The witch pulled out a whistle, tucked beneath the neck of her dress and apron, and blew. The bird girl in her hand crouched low and the rest of the room grew quiet. On silent wings, some swooped down to form a semi-circle around the newcomer. Others remained on their perches or in their nests, but all eyes were trained on the witch and the new fledgling.
"Ladies! Ladies! Let me introduce you to your newest sister!"
A chorus of cheers and applause broke out. Some of them tapped coins against glasses or pebbles against the tile floor with their talons. They rang bells and whistled. From all around were words of welcome and enthusiastic greeting. The newest bird girl, still held in the witch's hands, perked up and smiled widely. She looked back up over her shoulder once and wiggled her eyebrows, and then stepped off of the safety of the witch's hands and took flight. The witch clapped her hands together and smiled up at the latest addition, her head moving in circles as she followed the flight pattern with her eyes. One of the largest bird girls alighted on her shoulder and bunted her elaborately braided head against the witch's head and purred in contentment. She rested her small cheek against the witch's larger cheek and they looked after the newest Opal Girl as she flew with her sisters.

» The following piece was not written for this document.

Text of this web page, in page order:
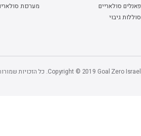
פאנלים סולאריים
סוללות גיבוי
מערכות
Copyright © 2019 Goal Zero Israel. כל הזכויות שמורות.

The witch smiled and thought about how her latest creation would never be alone or sad like her. She would always have a family of Opal Girls just like her to protect her and lover her. She would never have to run away from home and hide from the world. She was a winged thing, a creature of flight and freedom. She was born of stone, breath, and magic.
After a long time, the witch dusted off her hands, brushed them over her apron and turned on her heels towards the corridor with a bittersweet smile on her face.
"Looks like it's time to get back to work."